What would life be without sport?
As a result, dog sport is a compulsory part of life with a Belgian Shepherd. They can be found in almost all areas of dog sport and are always very successful at competitions. Their strong love of work, intelligence, excellent physical constitution, speed, agility and strength ensure that almost no other dogs can hold a candle to them when it comes to dog sport. Most impressive of all is their immense jumping power – a Belgian Shepherd can effortlessly scale a 2.50m high steep face.
For whom is a Belgian Shepherd suitable?
It goes without saying that such sporty and temperamental dogs absolutely need to be with active and experienced owners. A Belgian Shepherd owner mainly requires the time and inclination to get actively involved with their dog. Mentally and physically stimulated dogs aren’t just happier and healthier, but are also more receptive in terms of obedience and training. Especially with this breed possessing a certain stridency, insufficient training can otherwise lead to dangerous behavioural problems.
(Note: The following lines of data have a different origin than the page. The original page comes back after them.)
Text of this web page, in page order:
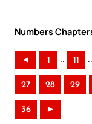
Numbers
◄ 1 .. 11 ..
27 28 29
36 ►
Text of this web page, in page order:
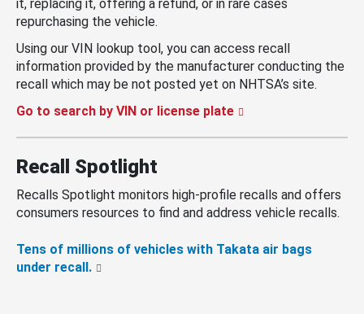
it, replacing it, offering a refund, or in rare cases
repurchasing the vehicle.
Using our VIN lookup tool, you can access recall
information provided by the manufacturer conducting the
recall which may be not posted yet on NHTSA’s site.
Go to search by VIN or license plate
Recall Spotlight
Recalls Spotlight monitors high-profile recalls and offers
consumers resources to find and address vehicle recalls.
Tens of millions of vehicles with Takata air bags
under recall.
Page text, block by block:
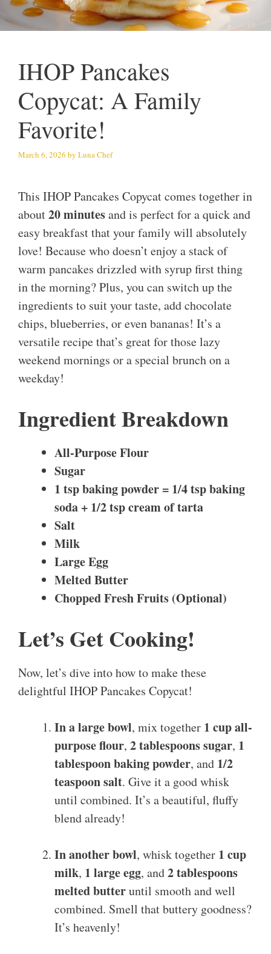
IHOP Pancakes
Copycat: A Family
Favorite!
March 6, 2026 by Luna Chef
This IHOP Pancakes Copycat comes together in
about20 minutesand is perfect for a quick and
easy breakfast that your family will absolutely
love! Because who doesn’t enjoy a stack of
warm pancakes drizzled with syrup first thing
in the morning? Plus, you can switch up the
ingredients to suit your taste, add chocolate
chips, blueberries, or even bananas! It’s a
versatile recipe that’s great for those lazy
weekend mornings or a special brunch on a
weekday!
Ingredient Breakdown
All-Purpose Flour
Sugar
1 tsp baking powder = 1/4 tsp baking
soda + 1/2 tsp cream of tarta
Salt
Milk
Large Egg
Melted Butter
Chopped Fresh Fruits (Optional)
Let’s Get Cooking!
Now, let’s dive into how to make these
delightful IHOP Pancakes Copycat!
In a large bowl, mix together 1 cup all-
purpose flour, 2 tablespoons sugar, 1
tablespoon baking powder, and 1/2
teaspoon salt. Give it a good whisk
until combined. It’s a beautiful, fluffy
blend already!
In another bowl, whisk together 1 cup
milk, 1 large egg, and2 tablespoons
melted butteruntil smooth and well
combined. Smell that buttery goodness?
It’s heavenly!
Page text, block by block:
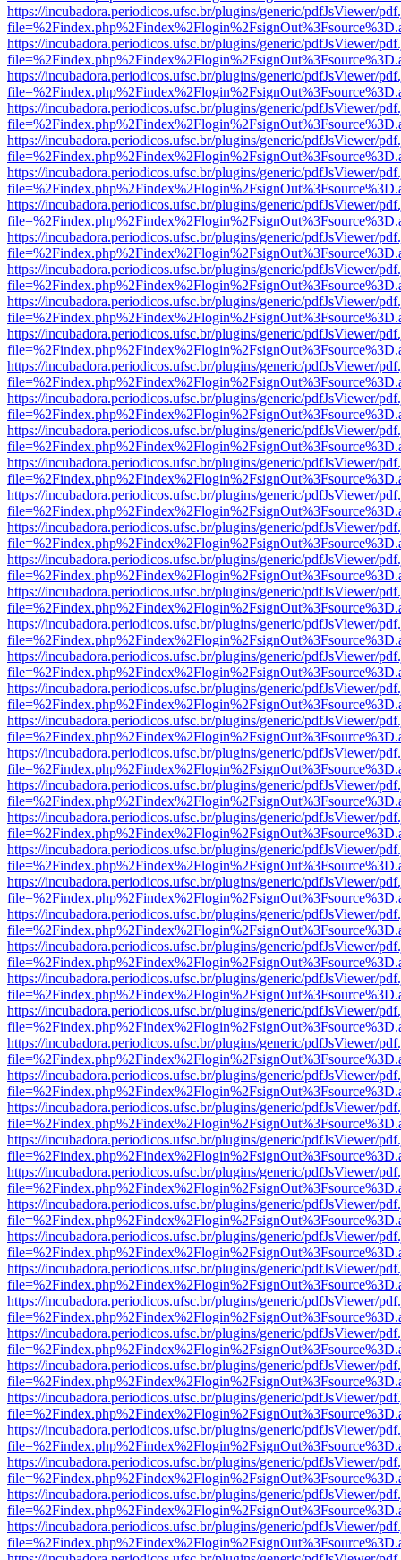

The right balance between calm and consistency
Along with plenty of exercise and activity, shepherd dogs therefore also require consistent training and early socialisation to adapt to life as a family dog. However, you shouldn’t forget that these dogs are very sensitive in nature and mainly need love, calm and tranquility – along with consistency. They find excessive severity distressing, so this will certainly not lead to the desired training success. They enjoy affection in the form of cuddle sessions just as much as doing activities together. Dogs that receive sufficient physical and mental stimulation prove calm and well-balanced at home and loyal companions that will bring owners many years of joy.